[Start of section]
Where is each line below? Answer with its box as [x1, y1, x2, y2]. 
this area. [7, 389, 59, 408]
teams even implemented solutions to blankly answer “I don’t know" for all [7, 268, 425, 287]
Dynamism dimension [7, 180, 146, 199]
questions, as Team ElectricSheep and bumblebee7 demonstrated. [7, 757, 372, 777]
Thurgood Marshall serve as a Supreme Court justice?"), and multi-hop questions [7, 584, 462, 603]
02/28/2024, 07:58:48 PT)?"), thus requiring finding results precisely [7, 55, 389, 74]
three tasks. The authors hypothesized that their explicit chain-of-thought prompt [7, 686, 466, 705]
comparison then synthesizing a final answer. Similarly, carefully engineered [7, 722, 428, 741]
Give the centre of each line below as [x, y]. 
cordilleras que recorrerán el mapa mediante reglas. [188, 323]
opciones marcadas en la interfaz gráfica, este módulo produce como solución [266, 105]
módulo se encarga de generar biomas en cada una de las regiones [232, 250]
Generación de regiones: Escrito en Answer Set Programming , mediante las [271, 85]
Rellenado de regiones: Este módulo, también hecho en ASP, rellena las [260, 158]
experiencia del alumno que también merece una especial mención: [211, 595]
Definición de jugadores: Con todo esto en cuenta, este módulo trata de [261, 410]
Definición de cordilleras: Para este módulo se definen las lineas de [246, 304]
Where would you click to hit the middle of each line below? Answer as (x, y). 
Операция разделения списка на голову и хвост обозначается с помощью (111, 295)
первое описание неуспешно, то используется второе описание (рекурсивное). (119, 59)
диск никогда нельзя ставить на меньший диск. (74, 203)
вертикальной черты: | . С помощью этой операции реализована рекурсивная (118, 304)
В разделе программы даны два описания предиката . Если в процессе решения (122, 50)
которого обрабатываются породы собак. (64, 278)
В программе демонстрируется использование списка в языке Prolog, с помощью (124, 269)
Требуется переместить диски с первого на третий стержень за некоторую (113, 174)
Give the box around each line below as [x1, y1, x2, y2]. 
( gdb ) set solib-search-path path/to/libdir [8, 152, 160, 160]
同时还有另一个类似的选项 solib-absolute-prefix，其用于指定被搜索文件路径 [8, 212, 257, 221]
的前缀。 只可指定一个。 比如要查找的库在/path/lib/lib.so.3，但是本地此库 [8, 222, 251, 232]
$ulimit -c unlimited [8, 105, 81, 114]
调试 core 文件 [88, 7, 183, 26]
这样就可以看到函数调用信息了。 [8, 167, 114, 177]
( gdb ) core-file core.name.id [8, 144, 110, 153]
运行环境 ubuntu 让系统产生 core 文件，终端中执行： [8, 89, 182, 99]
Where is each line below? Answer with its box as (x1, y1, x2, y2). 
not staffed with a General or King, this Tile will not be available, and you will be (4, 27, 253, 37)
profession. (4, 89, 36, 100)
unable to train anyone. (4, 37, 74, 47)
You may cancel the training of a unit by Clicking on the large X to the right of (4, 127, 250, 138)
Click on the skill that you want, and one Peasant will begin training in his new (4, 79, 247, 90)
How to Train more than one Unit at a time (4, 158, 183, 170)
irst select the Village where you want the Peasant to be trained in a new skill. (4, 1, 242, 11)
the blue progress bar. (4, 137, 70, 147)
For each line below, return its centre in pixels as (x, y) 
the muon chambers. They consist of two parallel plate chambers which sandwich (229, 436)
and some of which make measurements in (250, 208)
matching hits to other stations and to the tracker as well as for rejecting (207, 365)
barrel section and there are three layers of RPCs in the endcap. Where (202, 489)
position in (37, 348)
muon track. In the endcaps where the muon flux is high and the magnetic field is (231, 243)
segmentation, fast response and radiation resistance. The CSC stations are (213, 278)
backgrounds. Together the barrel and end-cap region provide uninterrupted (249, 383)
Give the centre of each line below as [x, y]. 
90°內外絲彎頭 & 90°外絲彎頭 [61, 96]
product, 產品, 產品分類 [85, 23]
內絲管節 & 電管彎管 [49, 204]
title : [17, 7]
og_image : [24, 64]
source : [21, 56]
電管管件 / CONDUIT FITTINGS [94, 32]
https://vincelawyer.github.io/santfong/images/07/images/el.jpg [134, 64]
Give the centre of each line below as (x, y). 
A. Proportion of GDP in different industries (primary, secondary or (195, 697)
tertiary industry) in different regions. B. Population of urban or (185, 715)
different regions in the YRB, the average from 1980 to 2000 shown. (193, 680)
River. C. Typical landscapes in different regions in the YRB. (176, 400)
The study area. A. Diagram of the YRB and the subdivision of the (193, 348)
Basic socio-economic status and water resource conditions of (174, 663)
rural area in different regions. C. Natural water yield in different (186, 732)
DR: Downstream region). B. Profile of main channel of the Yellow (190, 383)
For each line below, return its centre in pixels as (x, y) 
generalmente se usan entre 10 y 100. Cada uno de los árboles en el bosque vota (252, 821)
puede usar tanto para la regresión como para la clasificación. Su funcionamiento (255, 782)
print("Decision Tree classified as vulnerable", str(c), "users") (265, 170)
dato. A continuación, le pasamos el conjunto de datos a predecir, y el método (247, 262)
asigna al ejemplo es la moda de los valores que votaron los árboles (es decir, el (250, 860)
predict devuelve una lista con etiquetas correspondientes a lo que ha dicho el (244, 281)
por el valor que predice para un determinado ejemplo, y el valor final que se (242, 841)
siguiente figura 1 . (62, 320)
[End of section]
- **WHAT THE TASK REQUIRES**
In how many lines above does the word "questions" appear? Answer with only the number.

- **ANSWER SPACE**
2